There’s a renaissance proverb that contends that the dual importance of literature-which can be construed to apply to the arts more generally-is to “teach and delight.” MAKERS: Women Who Make America accomplishes both these humanist tasks, making it an extraordinary documentary. I found myself-a person with a degree or two in women’s studies and who, more than any other social category, identifies as feminist-intellectually stimulated and moved to tears throughout the three hour film. I felt the struggle, I felt the pride, and I had an overwhelming desire to tell my very conservative mother and grandmother, either who I rarely converse with, about this film. I did not expect to experience this simultaneous intellectual and emotional stimulation from a PBS documentary-but I did. I know many people think last week’s Beyonce infomercial documentary was moving and conveyed Queen B’s value of sisterhood in the “who run the world” type of way, but MAKERS is must-see TV for everyone: old feminists, young women who may or may not identify as feminists, men, and children. Period.

MAKERS is the first comprehensive documentary about how women have transformed the political and cultural landscape of America, with a particular focus on the last fifty years of the feminist movement, from the transformational publication of Betty Friedan’s The Feminist Mystique in 1963 to the current “ambiguous” feelings about the movement by some 21st century women. (Why, yes, these feelings, expressed by a handful of prominent 21st century business women like Yahoo CEO Marissa Mayer, turned my stomach, but I should note these non-feminist and “ambiguous-feminist” voices were rightly given the opportunity to be vocalized in this film — because that’s feminism!)

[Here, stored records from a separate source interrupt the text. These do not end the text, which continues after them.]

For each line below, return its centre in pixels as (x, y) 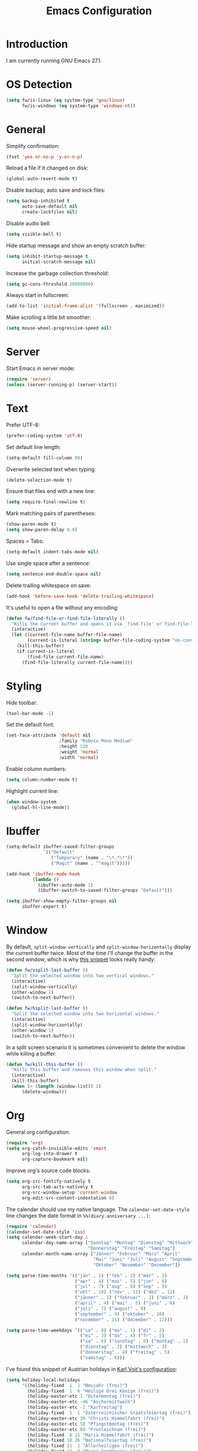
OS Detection (39, 85)
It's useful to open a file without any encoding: (62, 607)
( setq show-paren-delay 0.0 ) (42, 530)
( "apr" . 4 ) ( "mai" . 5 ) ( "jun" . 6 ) (121, 1281)
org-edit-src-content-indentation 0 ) (68, 1198)
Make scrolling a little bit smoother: (49, 317)
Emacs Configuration (99, 11)
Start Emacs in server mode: (41, 369)
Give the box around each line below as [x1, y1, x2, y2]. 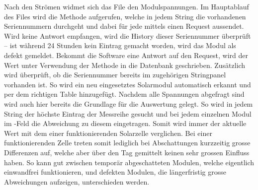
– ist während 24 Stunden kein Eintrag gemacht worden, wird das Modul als [4, 40, 236, 51]
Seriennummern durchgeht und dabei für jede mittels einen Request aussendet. [4, 21, 244, 31]
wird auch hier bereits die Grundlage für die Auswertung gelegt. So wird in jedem [4, 98, 253, 109]
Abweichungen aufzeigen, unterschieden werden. [4, 176, 150, 187]
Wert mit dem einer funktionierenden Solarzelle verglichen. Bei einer [4, 127, 212, 138]
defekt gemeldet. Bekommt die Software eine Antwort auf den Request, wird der [4, 50, 248, 60]
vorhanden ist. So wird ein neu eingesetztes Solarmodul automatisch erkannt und [4, 79, 251, 89]
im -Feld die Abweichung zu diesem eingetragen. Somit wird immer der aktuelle [4, 118, 247, 128]
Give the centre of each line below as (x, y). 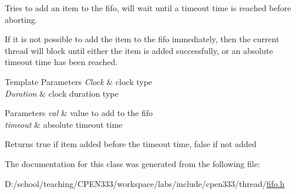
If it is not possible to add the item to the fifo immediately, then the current (142, 39)
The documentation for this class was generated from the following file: (132, 163)
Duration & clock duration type (62, 93)
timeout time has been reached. (61, 62)
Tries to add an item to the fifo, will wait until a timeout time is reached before (148, 8)
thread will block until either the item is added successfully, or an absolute (139, 50)
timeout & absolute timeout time (64, 124)
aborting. (21, 19)
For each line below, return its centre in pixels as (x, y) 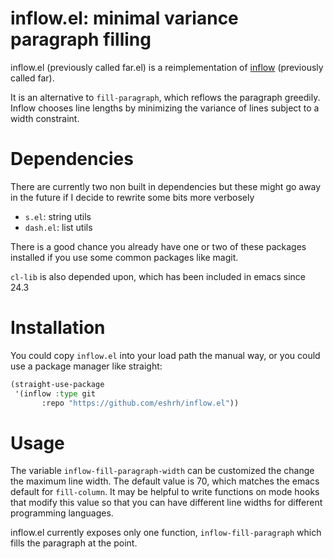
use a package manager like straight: (86, 366)
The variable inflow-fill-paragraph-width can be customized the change (162, 471)
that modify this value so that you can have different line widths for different (166, 503)
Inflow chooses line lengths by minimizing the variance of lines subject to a (165, 108)
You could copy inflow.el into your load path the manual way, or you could (165, 355)
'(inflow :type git (55, 393)
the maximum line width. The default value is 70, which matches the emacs (165, 481)
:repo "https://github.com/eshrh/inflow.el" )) (140, 403)
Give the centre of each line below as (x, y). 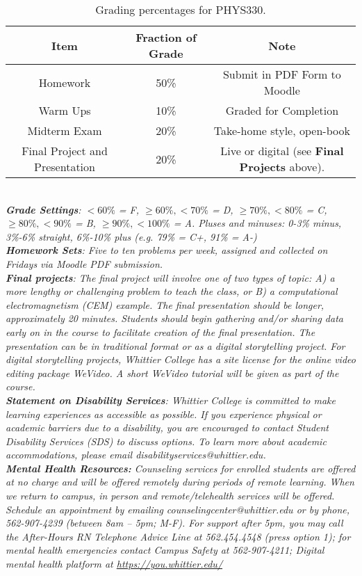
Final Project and (65, 151)
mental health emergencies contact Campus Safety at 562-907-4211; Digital (165, 550)
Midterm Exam (65, 130)
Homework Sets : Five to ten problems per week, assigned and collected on (167, 250)
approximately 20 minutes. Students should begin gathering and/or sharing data (174, 318)
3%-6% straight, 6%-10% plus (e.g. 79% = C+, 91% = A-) (131, 236)
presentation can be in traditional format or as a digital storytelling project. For (175, 345)
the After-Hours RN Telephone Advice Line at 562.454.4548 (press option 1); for (178, 536)
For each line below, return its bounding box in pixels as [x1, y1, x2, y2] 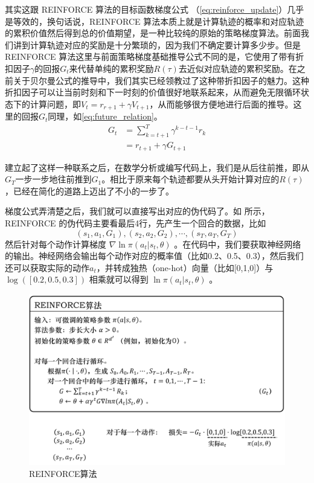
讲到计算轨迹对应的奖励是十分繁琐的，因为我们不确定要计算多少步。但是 [13, 38, 301, 51]
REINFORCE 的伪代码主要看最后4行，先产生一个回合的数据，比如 [5, 216, 266, 229]
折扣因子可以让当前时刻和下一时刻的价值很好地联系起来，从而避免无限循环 [5, 86, 301, 98]
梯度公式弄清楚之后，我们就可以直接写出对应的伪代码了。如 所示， [5, 205, 270, 217]
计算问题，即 [30, 97, 81, 110]
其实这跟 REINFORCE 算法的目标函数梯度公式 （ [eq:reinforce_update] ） [5, 3, 287, 15]
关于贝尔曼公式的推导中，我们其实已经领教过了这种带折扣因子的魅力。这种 [13, 74, 309, 86]
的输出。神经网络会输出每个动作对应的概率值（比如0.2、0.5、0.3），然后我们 [5, 249, 304, 262]
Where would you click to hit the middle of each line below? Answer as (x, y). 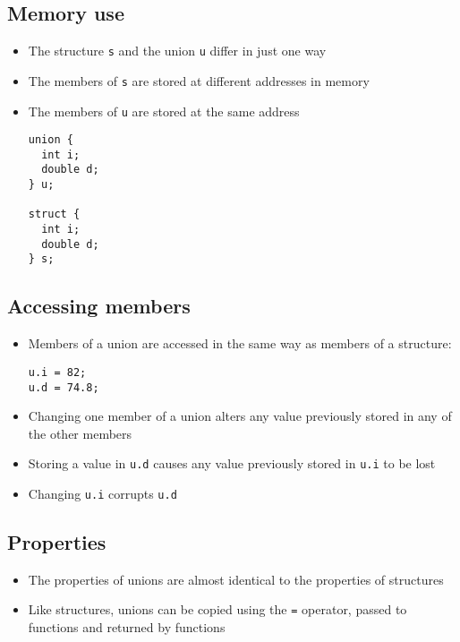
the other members (80, 433)
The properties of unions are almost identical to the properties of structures (236, 579)
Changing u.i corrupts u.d (102, 494)
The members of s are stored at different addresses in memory (199, 80)
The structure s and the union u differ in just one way (177, 51)
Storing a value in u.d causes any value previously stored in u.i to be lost (232, 463)
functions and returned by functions (127, 627)
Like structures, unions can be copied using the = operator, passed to (217, 609)

MAKERS actually began as a series of short web-chronicles about inspirational women in February 2012, in which a handful of queer women were featured, including Charlotte Bunch, Barbara Smith, Alice Walker and Anu Bhagwati. The full feature documentary, narrated by none other than Meryl Streep, incorporates many of the women featured in the chronicle series in commentary scenes that are interspersed within the larger narrative of the feminist movement in order to provide a kind of intimate, personal insight into a particular historical moment. First-person accounts are offered by a range of feminist (and anti-feminist) icons, including movement leaders such as author and feminist activist Gloria Steinem and Congresswoman Eleanor Holmes Norton; opponents such as conservative activist Phyllis Schlafly; celebrities including media leader Oprah Winfrey and journalist Katie Couric; political figures such as former U.S. Secretary of State (and our next President) Hillary Clinton; business leaders such as Linda Alvarado, president and CEO of Alvarado Construction, Inc., and a co-owner of The Colorado Rockies; and many “ordinary” women who confronted the dramatic social upheaval in their own lives.These commentary reflect the movement’s motto, “The personal is political,” as well as the film’s objective: to demonstrate the diversity of women’s history as its foundational substance.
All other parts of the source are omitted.